Замолчала, отсоединилась Припять. Роман забыл о всем на свете. Припять, только Припять нужна ему. Он не видел, как справа от них немцы подошли вплотную к окопам и там люди с первобытным ревом кинулись друг на друга; как почти у самого бруствера испуганный, ошалелый Савушкин из его автомата свалил двух немцев; как сутулый пулеметчик хладнокровно расстреливал вражеских солдат, а его напарник, "ботало", зараженный дикой схваткой в пехоте, улапил возникшего с фланга автоматчика, не остерегаясь, остервенело выламывал ему руки и помутненно требовал: "Сдавайся, твою мать, сдавайся, зараза!" Немец, надо думать, всей душой, чтобы сдаться, но от адской боли в суставах лишь протяжно выл.
- Кама, я Васин! - снова услышалось в трубке.- Где лейтенант? Кама, лейтенанта к аппарату! Кама...
И опять ни звука, одно потрескивание.
Роман боялся не поймать голос, продирающийся через какие-то помехи, и, выкрикнув два слова, отпускал нажимной рычаг. Не забывались, ныли болью пальцы левой руки.
Выглянул на миг, посмотрел туда-сюда, перекинул трубку в ушибленную руку, правую вооружил гранатой. Снова в трубке:
- Кама! Я Васин, у нас тут...
Да что он, неразумный, не может короче, главное! Самому успеть сказать!
- Кама...- и опять гаснет голос артмастера Васина. Нет, зашеборшило. Соединяет, скручивает Данилыч проводки непослушными пальцами.
Может, ранен? Может, уже не он на линии?
Отложил гранату, прикрылся полушубком, чтобы лишний шум не попал в трубку.
- Васин! Всеми пушками! Прицел сорок! Направление - белая ракета. Даю белую ракету!
- Кама! Понял! Прицел сорок. Повтори направле...
- Припять, Припять...
Молчит Припять, молчит батарея. Степан Данилович, родной, что же ты?
Немецкая артиллерия продолжает бить по реке, но здешний бой угомонился. Срезанный очередью, лежит на бруствере второй номер пулемета, руки окостенели на горле изломанного, придушенного им автоматчика.
Пришел в чувство Савушкин, затеребил Пятницкого: "Что там?"
Хотел бы знать Роман - что там, на линии. Но снова в наушнике зашуршало, запотрескивало. Видно, плохо скрепляются у Данилыча провода, только задевают друг друга.
- Кама, прицел понял. Направление дайте, угломер!
Какой там, к хрену, угломер, неразумные!
- Направление на белую ракету!!! - оглушающе взревел Пятницкий, боясь разъединения.- Даю белую ракету! Прицел сорок! Сорок!!!

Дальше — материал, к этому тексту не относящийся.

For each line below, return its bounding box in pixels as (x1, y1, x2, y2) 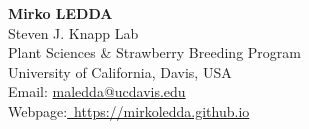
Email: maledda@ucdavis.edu (8, 81, 186, 102)
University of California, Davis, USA (8, 61, 232, 82)
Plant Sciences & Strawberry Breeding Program (8, 42, 301, 63)
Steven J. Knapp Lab (8, 22, 139, 43)
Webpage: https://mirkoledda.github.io (8, 100, 250, 121)

Спешат по проводу слова Васина, царапаются о стальные жилки, затухают, но слышно:
- Понял, передал...
- Васин, слушай. Десять снарядов на ствол, садите беглым!
- Понял! По десять!
Пятницкий отдал трубку Савушкину, перемогая боль под ногтями, через колено переломил ракетницу, увидел белую попку патрона. Славненько, хоть тут порядок! Дымным следом ушла ракета ввысь, достигла предела, лопнула молочным светом.

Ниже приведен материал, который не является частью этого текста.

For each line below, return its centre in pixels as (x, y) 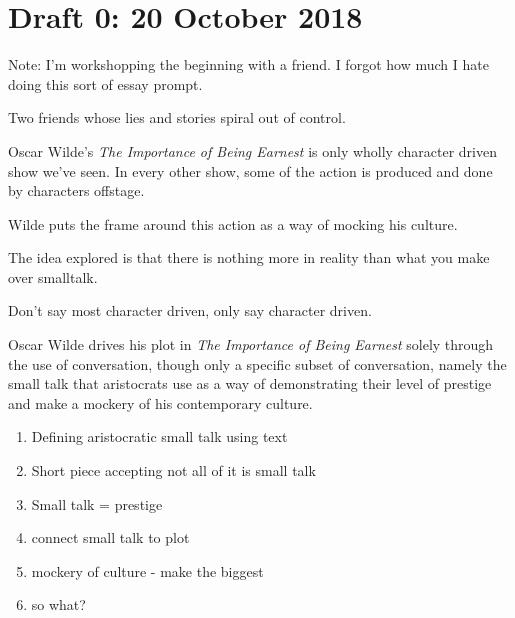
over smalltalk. (53, 276)
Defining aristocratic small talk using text (159, 436)
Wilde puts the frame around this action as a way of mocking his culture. (233, 223)
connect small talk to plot (110, 537)
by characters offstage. (76, 190)
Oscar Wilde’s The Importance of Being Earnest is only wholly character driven (252, 150)
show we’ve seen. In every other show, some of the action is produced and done (250, 170)
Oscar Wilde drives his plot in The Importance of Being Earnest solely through (251, 344)

Немцы с тупым упрямством наладили третью атаку. Густо в цепях. Били, костоломили их, а все не убывают. Свежих, что ли, подкинули?
Не подвел, разобрался Васин. Настигая друг друга, запели в воздухе родимые семидесятишестимиллиметровые. Вот и разрывы: резкие и настильные осколочные, ухающие и вздыбленные - фугасные. Зачем фугасные? Ладно, забылся кто-то неразумный, не снимает колпачков со взрывателей...
Меткость, прямо скажем, ни к черту, но эффект, эффект! В-во-о, как уторкали, запылили пространство возле рощи.
Немцам ли знать - прицельным или неприцельным садят по ним, нет резона дожидаться худшего, во все лопатки кинулись под прикрытие леса.